【发布时间】:2018-06-20 11:07:46
【问题描述】:
我正在使用parallel 包中的mclapply 在高性能集群上使用lme4 包估计混合 glmer 模型。我遇到了described here 的问题。我应用了添加mc.preschedule=F 的建议修复,但问题仍然存在。代码设置为described here。
我不确定如何解决它,有什么想法吗?我应该切换到另一种并行化方法吗?如果有,怎么做?
这是我的代码,但基本上它遵循链接文章的逻辑:
rm(list = ls())
require(lme4)
require(parallel)
load(file="//share//home//eborbath//ess_rescaled.Rda") # load data
# paralelizing function
f_lmer_mc = function(data, calls, mc.cores) {
require(parallel)
if (is.data.frame(data))
data = replicate(length(calls), data, simplify = F)
for (i in 1:length(data)) attr(data[[i]], "cll") = calls[i]
m.list = mclapply(data, function(i) eval(parse(text = attr(i, "cll"))),
mc.cores = mc.cores, mc.preschedule = FALSE)
return(m.list)
}
##########
# Models #
##########
controls <- c("gender", "agea", "eduyrs", "domicil", "unemployed", "rideol", "union", "pid", "hincfel")
values <- c("conformity", "universalism", "security")

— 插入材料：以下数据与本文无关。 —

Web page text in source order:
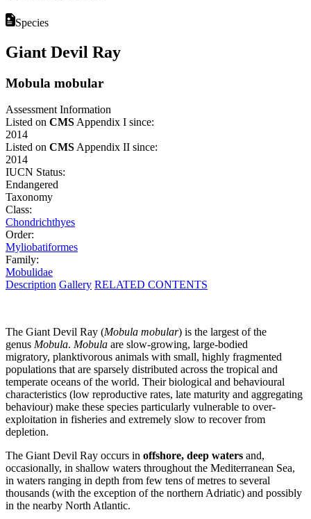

issues <- c("gincdif", "freehms")
agr.ctrl <- c("gdp_wb_ppp", "wb_vae")
lr.agr <- c("lr_rsquar_std", "ri_l2_std")
val.agr <- c("mean_univ", "mean_conf", "mean_secur")
end <- "1 + (1|cntry/countryyear), data=i, control=glmerControl(optimizer='bobyqa', optCtrl = list(maxfun = 1e9)), family=binomial(link='logit'))"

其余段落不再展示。